> _ASSIGNMENT_
Restate the following data in its entirety, word for word and without images.

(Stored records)
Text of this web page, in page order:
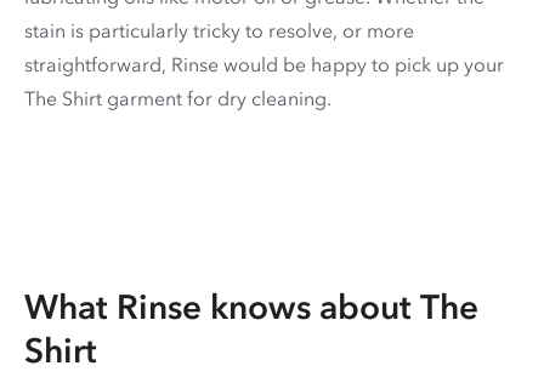
stain is particularly tricky to resolve, or more
straightforward, Rinse would be happy to pick up your
The Shirt garment for dry cleaning.
What Rinse knows about The
Shirt
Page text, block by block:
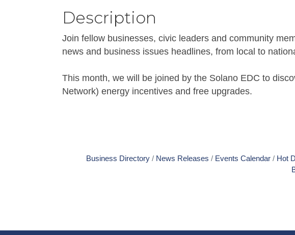
Description
Join fellow businesses, civic leaders and community
news and business issues headlines, from local to
This month, we will be joined by the Solano EDC to
Network) energy incentives and free upgrades.
Business Directory News Releases Events Calendar Hot
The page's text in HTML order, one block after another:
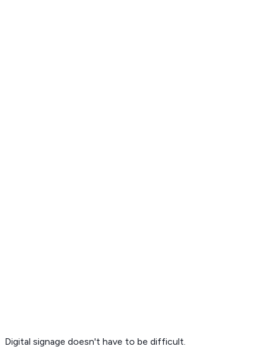
Digital signage doesn't have to be difficult.
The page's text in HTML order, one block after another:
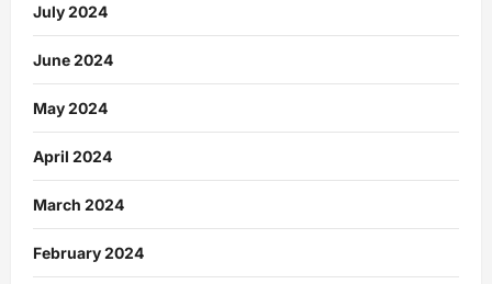
July 2024
June 2024
May 2024
April 2024
March 2024
February 2024
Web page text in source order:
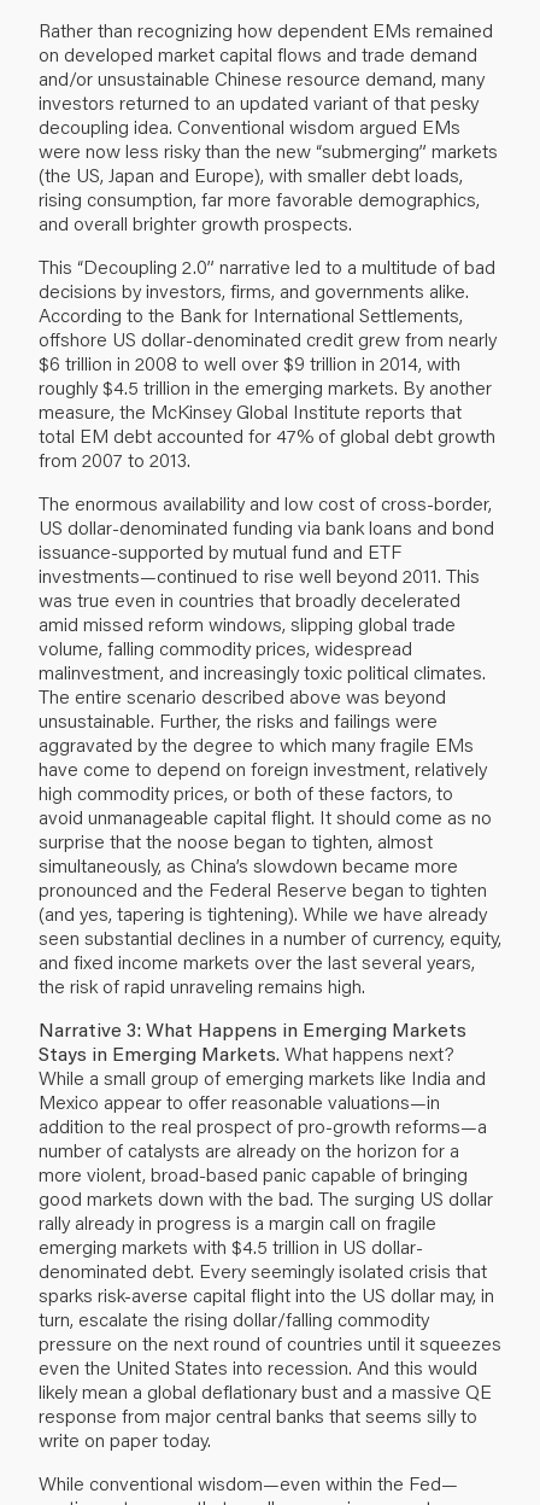
Rather than recognizing how dependent EMs remained
on developed market capital flows and trade demand
and/or unsustainable Chinese resource demand, many
investors returned to an updated variant of that pesky
decoupling idea. Conventional wisdom argued EMs
were now less risky than the new “submerging” markets
(the US, Japan and Europe), with smaller debt loads,
rising consumption, far more favorable demographics,
and overall brighter growth prospects.
This “Decoupling 2.0” narrative led to a multitude of bad
decisions by investors, firms, and governments alike.
According to the Bank for International Settlements,
offshore US dollar-denominated credit grew from nearly
$6 trillion in 2008 to well over $9 trillion in 2014, with
roughly $4.5 trillion in the emerging markets. By another
measure, the McKinsey Global Institute reports that
total EM debt accounted for 47% of global debt growth
from 2007 to 2013.
The enormous availability and low cost of cross-border,
US dollar-denominated funding via bank loans and bond
issuance-supported by mutual fund and ETF
investments—continued to rise well beyond 2011. This
was true even in countries that broadly decelerated
amid missed reform windows, slipping global trade
volume, falling commodity prices, widespread
malinvestment, and increasingly toxic political climates.
The entire scenario described above was beyond
unsustainable. Further, the risks and failings were
aggravated by the degree to which many fragile EMs
have come to depend on foreign investment, relatively
high commodity prices, or both of these factors, to
avoid unmanageable capital flight. It should come as no
surprise that the noose began to tighten, almost
simultaneously, as China’s slowdown became more
pronounced and the Federal Reserve began to tighten
(and yes, tapering is tightening). While we have already
seen substantial declines in a number of currency, equity,
and fixed income markets over the last several years,
the risk of rapid unraveling remains high.
Narrative 3: What Happens in Emerging Markets
Stays in Emerging Markets.What happens next?
While a small group of emerging markets like India and
Mexico appear to offer reasonable valuations—in
addition to the real prospect of pro-growth reforms—a
number of catalysts are already on the horizon for a
more violent, broad-based panic capable of bringing
good markets down with the bad. The surging US dollar
rally already in progress is a margin call on fragile
emerging markets with $4.5 trillion in US dollar-
denominated debt. Every seemingly isolated crisis that
sparks risk-averse capital flight into the US dollar may, in
turn, escalate the rising dollar/falling commodity
pressure on the next round of countries until it squeezes
even the United States into recession. And this would
likely mean a global deflationary bust and a massive QE
response from major central banks that seems silly to
write on paper today.
While conventional wisdom—even within the Fed—
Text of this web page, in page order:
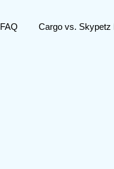
FAQ Cargo vs. Skypetz
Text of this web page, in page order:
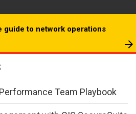
guide to network operations
Team Playbook
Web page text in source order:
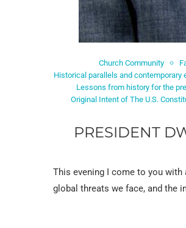
Church Community
Historical parallels and contemporary
Lessons from history for the
Original Intent of The U.S.
PRESIDENT
This evening I come to you with
global threats we face, and the
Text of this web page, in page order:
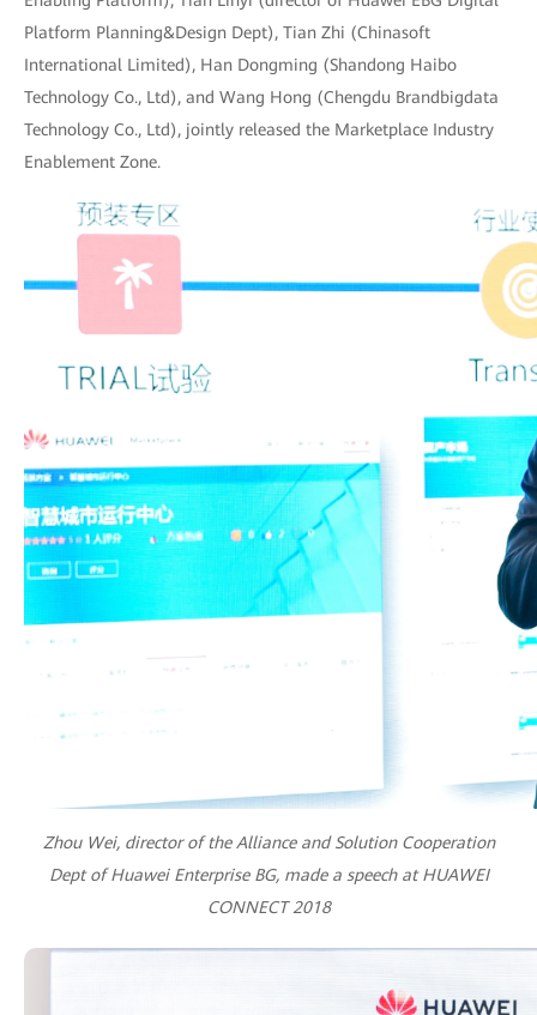
Platform Planning&Design Dept), Tian Zhi (Chinasoft
International Limited), Han Dongming (Shandong Haibo
Technology Co., Ltd), and Wang Hong (Chengdu Brandbigdata
Technology Co., Ltd), jointly released the Marketplace Industry
Enablement Zone.
Zhou Wei, director of the Alliance and Solution Cooperation
Dept of Huawei Enterprise BG, made a speech at HUAWEI
CONNECT 2018
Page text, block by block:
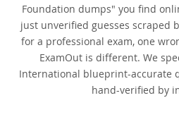
Foundation dumps" you find
just unverified guesses scraped
for a professional exam, one
ExamOut is different. We
International blueprint-accurate
hand-verified by
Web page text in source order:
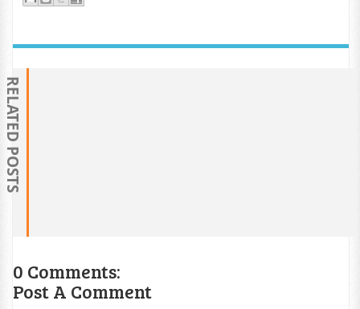
RELATED POSTS
0 Comments:
Post A Comment
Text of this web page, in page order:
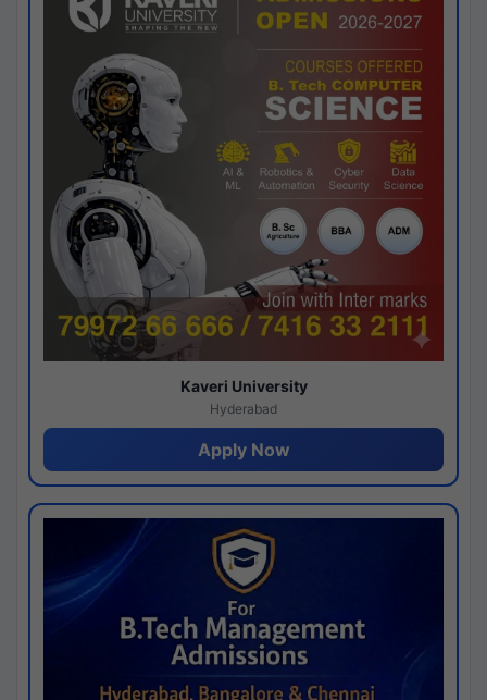
Kaveri University
Hyderabad
Apply Now
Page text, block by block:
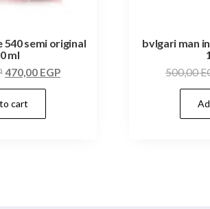
semi original
ml
470,00 EGP
cart
bvlgari man
500,00
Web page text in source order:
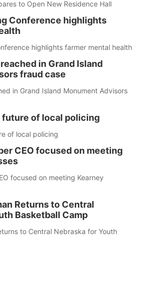
to Open New Residence Hall
Conference highlights
highlights farmer mental health
in Grand Island
fraud case
in Grand Island Monument Advisors
future of local policing
of local policing
CEO focused on meeting
focused on meeting Kearney
Returns to Central
Basketball Camp
to Central Nebraska for Youth
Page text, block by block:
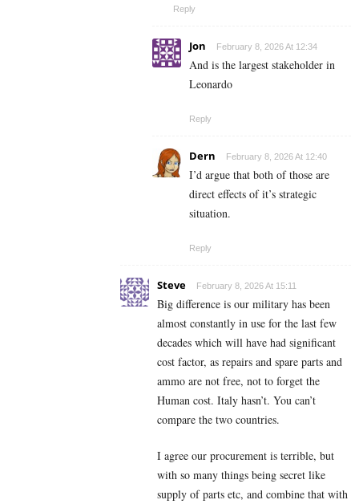
Reply
Jon February 8, 2026 At 12:34
And is the largest stakeholder in
Leonardo
Reply
Dern February 8, 2026 At 12:40
I’d argue that both of those are
direct effects of it’s strategic
situation.
Reply
Steve February 8, 2026 At 15:11
Big difference is our military has been
almost constantly in use for the last few
decades which will have had significant
cost factor, as repairs and spare parts and
ammo are not free, not to forget the
Human cost. Italy hasn’t. You can’t
compare the two countries.
I agree our procurement is terrible, but
with so many things being secret like
supply of parts etc, and combine that with
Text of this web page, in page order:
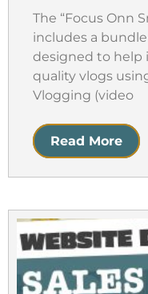
The “Focus Onn
includes a
designed to help
quality vlogs
Vlogging (video
Read More
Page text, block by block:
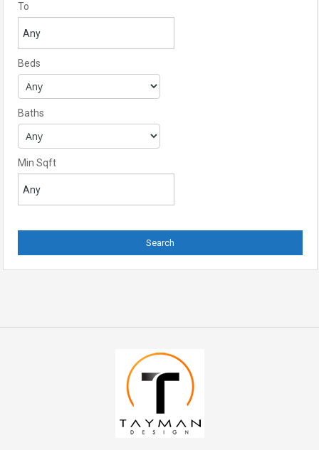
To
Beds
Baths
Min Sqft
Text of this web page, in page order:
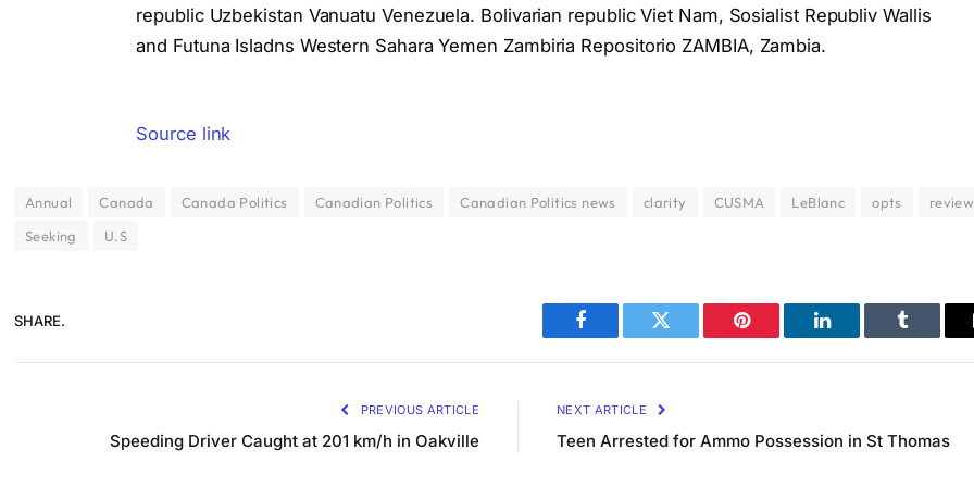
republic Uzbekistan Vanuatu Venezuela. Bolivarian republic Viet Nam, Sosialist Republiv Wallis
and Futuna Isladns Western Sahara Yemen Zambiria Repositorio ZAMBIA, Zambia.
Source link
Annual Canada Canada Politics Canadian Politics Canadian Politics news clarity CUSMA LeBlanc opts
review
Seeking
U.S
SHARE.
Facebook Twitter Pinterest LinkedIn Tumblr
PREVIOUS ARTICLE
Speeding Driver Caught at 201 km/h in Oakville
NEXT ARTICLE
Teen Arrested for Ammo Possession in St Thomas
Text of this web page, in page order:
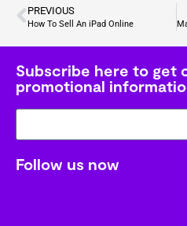
PREVIOUS
How To Sell An iPad Online
Subscribe here to get
promotional
Follow us now
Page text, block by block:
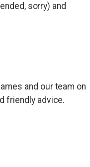
sorry) and
and our team on
friendly advice.
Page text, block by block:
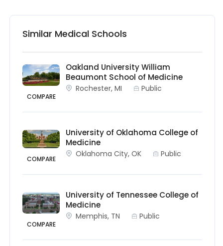
Similar Medical Schools
COMPARE
Oakland University William
Beaumont School of Medicine
Rochester, MI Public
COMPARE
University of Oklahoma College of
Medicine
Oklahoma City, OK Public
COMPARE
University of Tennessee College of
Medicine
Memphis, TN Public
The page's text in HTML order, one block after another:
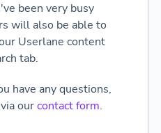
been very busy
will also be able to
Userlane content
tab.
have any questions,
ourcontact form.
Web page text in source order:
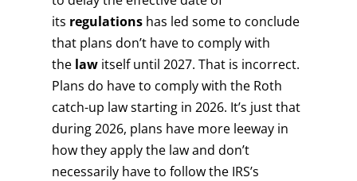
its regulationshas led some to conclude
that plans don’t have to comply with
the lawitself until 2027. That is incorrect.
Plans do have to comply with the Roth
catch-up law starting in 2026. It’s just that
during 2026, plans have more leeway in
how they apply the law and don’t
necessarily have to follow the IRS’s
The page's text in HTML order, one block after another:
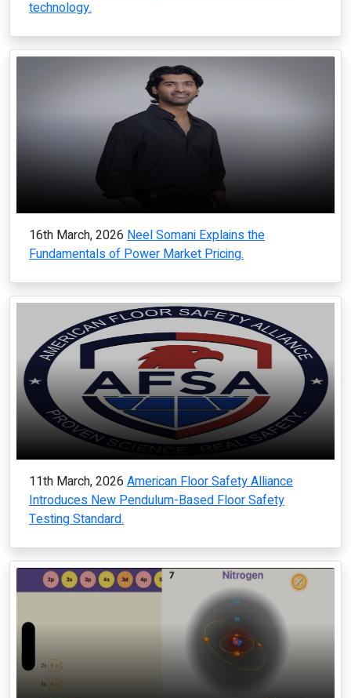
technology.
16th March, 2026 Neel Somani Explains the
Fundamentals of Power Market Pricing.
11th March, 2026 American Floor Safety Alliance
Introduces New Pendulum-Based Floor Safety
Testing Standard.
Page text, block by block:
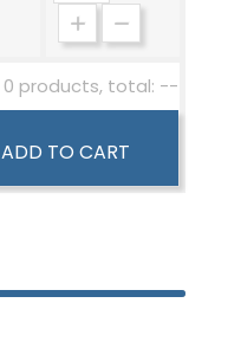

> _RESULT_
Text of this web page, in page order:
stain is particularly tricky to resolve, or more
straightforward, Rinse would be happy to pick up your
The Shirt garment for dry cleaning.
What Rinse knows about The
Shirt
Page text, block by block:
Description
Join fellow businesses, civic leaders and community
news and business issues headlines, from local to
This month, we will be joined by the Solano EDC to
Network) energy incentives and free upgrades.
Business Directory News Releases Events Calendar Hot
The page's text in HTML order, one block after another:
Digital signage doesn't have to be difficult.
The page's text in HTML order, one block after another:
July 2024
June 2024
May 2024
April 2024
March 2024
February 2024
Web page text in source order:
Rather than recognizing how dependent EMs remained
on developed market capital flows and trade demand
and/or unsustainable Chinese resource demand, many
investors returned to an updated variant of that pesky
decoupling idea. Conventional wisdom argued EMs
were now less risky than the new “submerging” markets
(the US, Japan and Europe), with smaller debt loads,
rising consumption, far more favorable demographics,
and overall brighter growth prospects.
This “Decoupling 2.0” narrative led to a multitude of bad
decisions by investors, firms, and governments alike.
According to the Bank for International Settlements,
offshore US dollar-denominated credit grew from nearly
$6 trillion in 2008 to well over $9 trillion in 2014, with
roughly $4.5 trillion in the emerging markets. By another
measure, the McKinsey Global Institute reports that
total EM debt accounted for 47% of global debt growth
from 2007 to 2013.
The enormous availability and low cost of cross-border,
US dollar-denominated funding via bank loans and bond
issuance-supported by mutual fund and ETF
investments—continued to rise well beyond 2011. This
was true even in countries that broadly decelerated
amid missed reform windows, slipping global trade
volume, falling commodity prices, widespread
malinvestment, and increasingly toxic political climates.
The entire scenario described above was beyond
unsustainable. Further, the risks and failings were
aggravated by the degree to which many fragile EMs
have come to depend on foreign investment, relatively
high commodity prices, or both of these factors, to
avoid unmanageable capital flight. It should come as no
surprise that the noose began to tighten, almost
simultaneously, as China’s slowdown became more
pronounced and the Federal Reserve began to tighten
(and yes, tapering is tightening). While we have already
seen substantial declines in a number of currency, equity,
and fixed income markets over the last several years,
the risk of rapid unraveling remains high.
Narrative 3: What Happens in Emerging Markets
Stays in Emerging Markets.What happens next?
While a small group of emerging markets like India and
Mexico appear to offer reasonable valuations—in
addition to the real prospect of pro-growth reforms—a
number of catalysts are already on the horizon for a
more violent, broad-based panic capable of bringing
good markets down with the bad. The surging US dollar
rally already in progress is a margin call on fragile
emerging markets with $4.5 trillion in US dollar-
denominated debt. Every seemingly isolated crisis that
sparks risk-averse capital flight into the US dollar may, in
turn, escalate the rising dollar/falling commodity
pressure on the next round of countries until it squeezes
even the United States into recession. And this would
likely mean a global deflationary bust and a massive QE
response from major central banks that seems silly to
write on paper today.
While conventional wisdom—even within the Fed—
Text of this web page, in page order:
FAQ Cargo vs. Skypetz
Text of this web page, in page order:
guide to network operations
Team Playbook
Web page text in source order:
Church Community
Historical parallels and contemporary
Lessons from history for the
Original Intent of The U.S.
PRESIDENT
This evening I come to you with
global threats we face, and the
Text of this web page, in page order:
Platform Planning&Design Dept), Tian Zhi (Chinasoft
International Limited), Han Dongming (Shandong Haibo
Technology Co., Ltd), and Wang Hong (Chengdu Brandbigdata
Technology Co., Ltd), jointly released the Marketplace Industry
Enablement Zone.
Zhou Wei, director of the Alliance and Solution Cooperation
Dept of Huawei Enterprise BG, made a speech at HUAWEI
CONNECT 2018
Page text, block by block:
Foundation dumps" you find
just unverified guesses scraped
for a professional exam, one
ExamOut is different. We
International blueprint-accurate
hand-verified by
Web page text in source order:
RELATED POSTS
0 Comments:
Post A Comment
Text of this web page, in page order:
Kaveri University
Hyderabad
Apply Now
Page text, block by block:
semi original
ml
470,00 EGP
cart
bvlgari man
500,00
Web page text in source order:
to Open New Residence Hall
Conference highlights
highlights farmer mental health
in Grand Island
fraud case
in Grand Island Monument Advisors
future of local policing
of local policing
CEO focused on meeting
focused on meeting Kearney
Returns to Central
Basketball Camp
to Central Nebraska for Youth
Page text, block by block:
Reply
Jon February 8, 2026 At 12:34
And is the largest stakeholder in
Leonardo
Reply
Dern February 8, 2026 At 12:40
I’d argue that both of those are
direct effects of it’s strategic
situation.
Reply
Steve February 8, 2026 At 15:11
Big difference is our military has been
almost constantly in use for the last few
decades which will have had significant
cost factor, as repairs and spare parts and
ammo are not free, not to forget the
Human cost. Italy hasn’t. You can’t
compare the two countries.
I agree our procurement is terrible, but
with so many things being secret like
supply of parts etc, and combine that with
Text of this web page, in page order:
The “Focus Onn
includes a
designed to help
quality vlogs
Vlogging (video
Read More
Page text, block by block:
To
Beds
Baths
Min Sqft
Text of this web page, in page order:
republic Uzbekistan Vanuatu Venezuela. Bolivarian republic Viet Nam, Sosialist Republiv Wallis
and Futuna Isladns Western Sahara Yemen Zambiria Repositorio ZAMBIA, Zambia.
Source link
Annual Canada Canada Politics Canadian Politics Canadian Politics news clarity CUSMA LeBlanc opts
review
Seeking
U.S
SHARE.
Facebook Twitter Pinterest LinkedIn Tumblr
PREVIOUS ARTICLE
Speeding Driver Caught at 201 km/h in Oakville
NEXT ARTICLE
Teen Arrested for Ammo Possession in St Thomas
Text of this web page, in page order:
PREVIOUS
How To Sell An iPad Online
Subscribe here to get
promotional
Follow us now
Page text, block by block:
sorry) and
and our team on
friendly advice.
Page text, block by block:
Similar Medical Schools
COMPARE
Oakland University William
Beaumont School of Medicine
Rochester, MI Public
COMPARE
University of Oklahoma College of
Medicine
Oklahoma City, OK Public
COMPARE
University of Tennessee College of
Medicine
Memphis, TN Public
The page's text in HTML order, one block after another:
been very busy
will also be able to
Userlane content
tab.
have any questions,
ourcontact form.
Web page text in source order:
its regulationshas led some to conclude
that plans don’t have to comply with
the lawitself until 2027. That is incorrect.
Plans do have to comply with the Roth
catch-up law starting in 2026. It’s just that
during 2026, plans have more leeway in
how they apply the law and don’t
necessarily have to follow the IRS’s
The page's text in HTML order, one block after another:
technology.
16th March, 2026 Neel Somani Explains the
Fundamentals of Power Market Pricing.
11th March, 2026 American Floor Safety Alliance
Introduces New Pendulum-Based Floor Safety
Testing Standard.
Page text, block by block:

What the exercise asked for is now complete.